> TASK GOAL: Could you copy exactly the lines below, beginning at the line with "and Search Orders" and stopping after the line with "apply for another visa.", with no pictures?

> DATA PROVIDED:
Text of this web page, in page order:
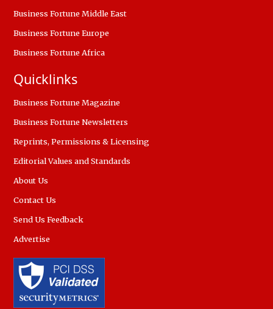
Business Fortune Middle East
Business Fortune Europe
Business Fortune Africa
Quicklinks
Business Fortune Magazine
Business Fortune Newsletters
Reprints, Permissions & Licensing
Editorial Values and Standards
About Us
Contact Us
Send Us Feedback
Advertise
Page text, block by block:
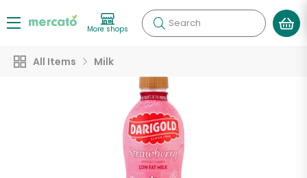
More shops Search
All Items Milk
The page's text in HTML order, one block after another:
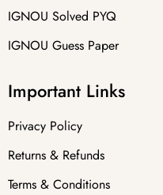
IGNOU Solved PYQ
IGNOU Guess Paper
Important Links
Privacy Policy
Returns & Refunds
Terms & Conditions
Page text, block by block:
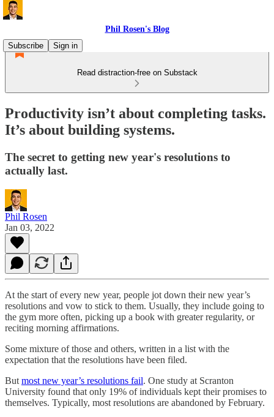
Phil Rosen's Blog
Subscribe
Sign in
Read distraction-free on Substack
Productivity isn’t about completing tasks.
It’s about building systems.
The secret to getting new year's resolutions to
actually last.
Phil Rosen
Jan 03, 2022
At the start of every new year, people jot down their new year’s
resolutions and vow to stick to them. Usually, they include going to
the gym more often, picking up a book with greater regularity, or
reciting morning affirmations.
Some mixture of those and others, written in a list with the
expectation that the resolutions have been filed.
But most new year’s resolutions fail. One study at Scranton
University found that only 19% of individuals kept their promises to
themselves. Typically, most resolutions are abandoned by February.
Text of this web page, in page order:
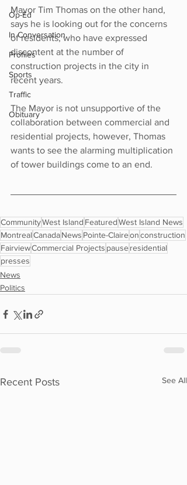
Op-Ed
In Conversation
Profiles
Sports
Traffic
Obituary
Mayor Tim Thomas on the other hand,
says he is looking out for the concerns
of residents, who have expressed
discontent at the number of
construction projects in the city in
recent years.
The Mayor is not unsupportive of the
collaboration between commercial and
residential projects, however, Thomas
wants to see the alarming multiplication
of tower buildings come to an end.
CommunityWest Island FeaturedWest Island News
MontrealCanadaNews Pointe-Claireonconstruction
FairviewCommercial Projects pauseresidential
presses
News
Politics
Recent Posts See All
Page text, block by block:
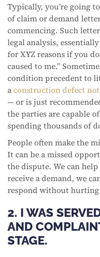
Typically, you’re going
of claim or demand
commencing. Such
legal analysis,
for XYZ reasons if you
caused to me.”
condition precedent to
aconstruction defect
— or is just
the parties are capable
spending thousands of
People often make the
It can be a missed
the dispute. We can
receive a demand, we
respond without hurting
2. I WAS
AND
STAGE.
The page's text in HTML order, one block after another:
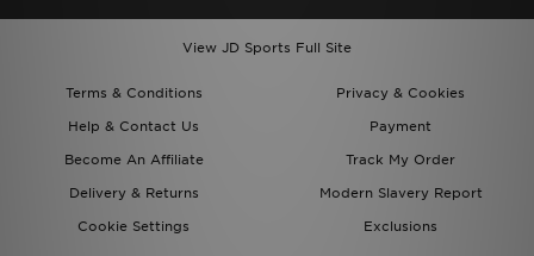
View JD Sports Full Site
Terms & Conditions
Privacy & Cookies
Help & Contact Us
Payment
Become An Affiliate
Track My Order
Delivery & Returns
Modern Slavery Report
Cookie Settings
Exclusions
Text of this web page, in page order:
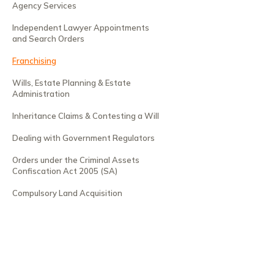
Agency Services
Independent Lawyer Appointments
and Search Orders
Franchising
Wills, Estate Planning & Estate
Administration
Inheritance Claims & Contesting a Will
Dealing with Government Regulators
Orders under the Criminal Assets
Confiscation Act 2005 (SA)
Compulsory Land Acquisition
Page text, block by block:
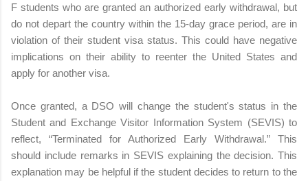
F students who are granted an authorized early withdrawal, but
do not depart the country within the 15-day grace period, are in
violation of their student visa status. This could have negative
implications on their ability to reenter the United States and
apply for another visa.
Once granted, a DSO will change the student's status in the
Student and Exchange Visitor Information System (SEVIS) to
reflect, “Terminated for Authorized Early Withdrawal.” This
should include remarks in SEVIS explaining the decision. This
explanation may be helpful if the student decides to return to the
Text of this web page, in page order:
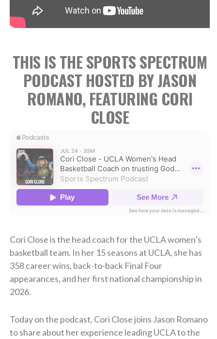
THIS IS THE SPORTS SPECTRUM
PODCAST HOSTED BY JASON
ROMANO, FEATURING CORI
CLOSE
Cori Close is the head coach for the UCLA women’s
basketball team. In her 15 seasons at UCLA, she has
358 career wins, back-to-back Final Four
appearances, and her first national championship in
2026.
Today on the podcast, Cori Close joins Jason Romano
to share about her experience leading UCLA to the
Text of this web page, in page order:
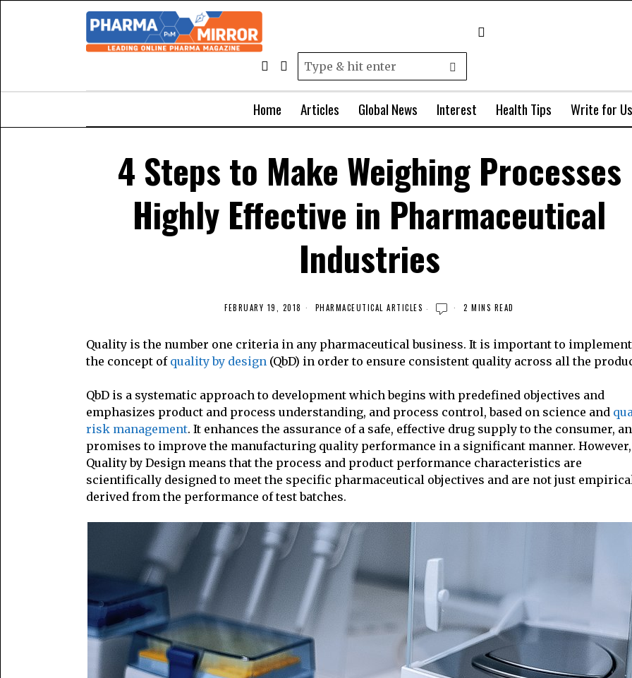
Home Articles Global News Interest Health Tips Write for Us
4 Steps to Make Weighing Processes
Highly Effective in Pharmaceutical
Industries
FEBRUARY 19, 2018 PHARMACEUTICAL ARTICLES 2 MINS READ
Quality is the number one criteria in any pharmaceutical business. It is important to implement
the concept of quality by design (QbD) in order to ensure consistent quality across all the
QbD is a systematic approach to development which begins with predefined objectives and
emphasizes product and process understanding, and process control, based on science and
risk management. It enhances the assurance of a safe, effective drug supply to the consumer,
promises to improve the manufacturing quality performance in a significant manner. However,
Quality by Design means that the process and product performance characteristics are
scientifically designed to meet the specific pharmaceutical objectives and are not just
derived from the performance of test batches.
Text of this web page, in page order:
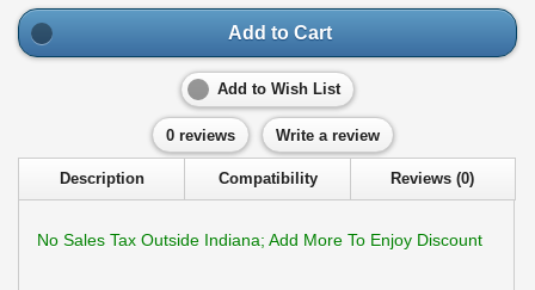
Add to Cart
Add to Wish List
0 reviews Write a review
Description Compatibility Reviews (0)
No Sales Tax Outside Indiana; Add More To Enjoy Discount

> RESPONSE TO THE EXERCISE:
and Search Orders
Franchising
Wills, Estate Planning & Estate
Administration
Inheritance Claims & Contesting a Will
Dealing with Government Regulators
Orders under the Criminal Assets
Confiscation Act 2005 (SA)
Compulsory Land Acquisition
Page text, block by block:
F students who are granted an authorized early withdrawal, but
do not depart the country within the 15-day grace period, are in
violation of their student visa status. This could have negative
implications on their ability to reenter the United States and
apply for another visa.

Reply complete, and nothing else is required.